The reply should reproduce every line of the data below word for word, minus any images.

_Items from a data source_
◇ ◇ ◇ ◇
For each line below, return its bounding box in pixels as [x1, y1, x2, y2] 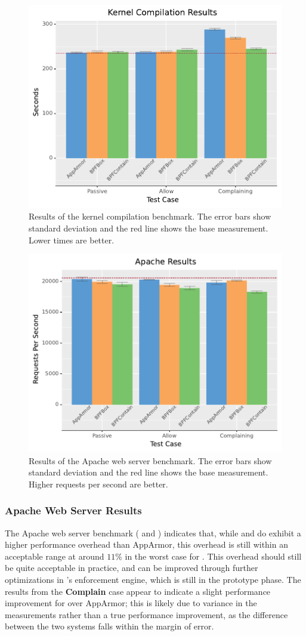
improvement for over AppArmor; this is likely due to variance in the [5, 597, 257, 609]
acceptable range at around [5, 549, 104, 562]
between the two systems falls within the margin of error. [5, 620, 214, 632]
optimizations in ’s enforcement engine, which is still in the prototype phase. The [5, 573, 301, 585]
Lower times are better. [29, 233, 115, 246]
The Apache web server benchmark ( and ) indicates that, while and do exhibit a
◇ ◇ ◇ ◇
_EXERCISE RESULT_
For each line below, return its bounding box in pixels as [x1, y1, x2, y2] 
improvement for over AppArmor; this is likely due to variance in the [5, 597, 257, 609]
acceptable range at around [5, 549, 104, 562]
between the two systems falls within the margin of error. [5, 620, 214, 632]
optimizations in ’s enforcement engine, which is still in the prototype phase. The [5, 573, 301, 585]
Lower times are better. [29, 233, 115, 246]
The Apache web server benchmark ( and ) indicates that, while and do exhibit a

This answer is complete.